Entries taken from a collection
▽
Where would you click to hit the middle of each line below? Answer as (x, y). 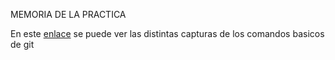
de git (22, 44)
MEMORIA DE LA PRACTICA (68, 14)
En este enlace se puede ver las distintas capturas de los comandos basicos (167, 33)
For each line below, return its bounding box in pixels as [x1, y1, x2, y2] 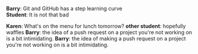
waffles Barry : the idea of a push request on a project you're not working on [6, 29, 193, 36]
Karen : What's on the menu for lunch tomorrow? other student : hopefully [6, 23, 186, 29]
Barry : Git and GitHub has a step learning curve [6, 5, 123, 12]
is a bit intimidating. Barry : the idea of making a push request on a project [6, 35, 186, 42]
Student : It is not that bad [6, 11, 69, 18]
△
▽
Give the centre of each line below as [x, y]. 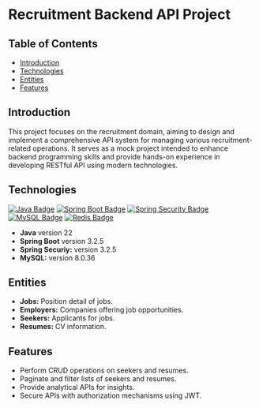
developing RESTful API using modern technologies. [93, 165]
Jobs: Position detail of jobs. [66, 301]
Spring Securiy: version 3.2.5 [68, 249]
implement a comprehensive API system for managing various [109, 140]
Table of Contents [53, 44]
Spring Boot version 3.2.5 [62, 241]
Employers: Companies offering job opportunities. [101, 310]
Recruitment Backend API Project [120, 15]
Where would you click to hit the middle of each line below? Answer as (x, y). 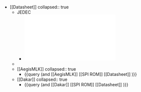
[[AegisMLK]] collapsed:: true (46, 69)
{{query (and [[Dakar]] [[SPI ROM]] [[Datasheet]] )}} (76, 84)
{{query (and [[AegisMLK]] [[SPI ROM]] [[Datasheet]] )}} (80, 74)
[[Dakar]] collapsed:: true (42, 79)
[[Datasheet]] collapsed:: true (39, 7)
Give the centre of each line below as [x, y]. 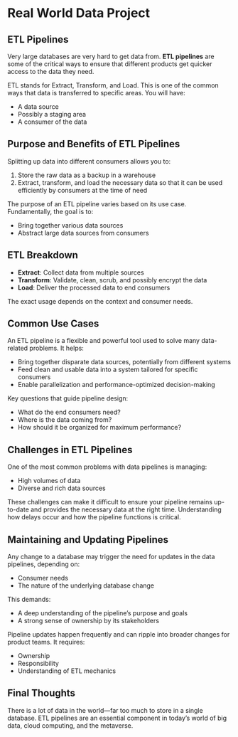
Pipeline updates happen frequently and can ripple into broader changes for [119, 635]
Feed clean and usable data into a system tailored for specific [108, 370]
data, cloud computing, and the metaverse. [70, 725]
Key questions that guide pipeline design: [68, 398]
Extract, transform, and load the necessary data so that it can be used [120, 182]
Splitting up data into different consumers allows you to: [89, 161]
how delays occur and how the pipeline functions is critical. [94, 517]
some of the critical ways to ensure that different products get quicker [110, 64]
△
* PROBLEM TO WORK ON *
All lines above from the one holding "how delays occur" to the one holding "some of the", inclusive, are to be copied exactly; no other line is wanted.

* WORKED SOLUTION *
how delays occur and how the pipeline functions is critical. [94, 517]
some of the critical ways to ensure that different products get quicker [110, 64]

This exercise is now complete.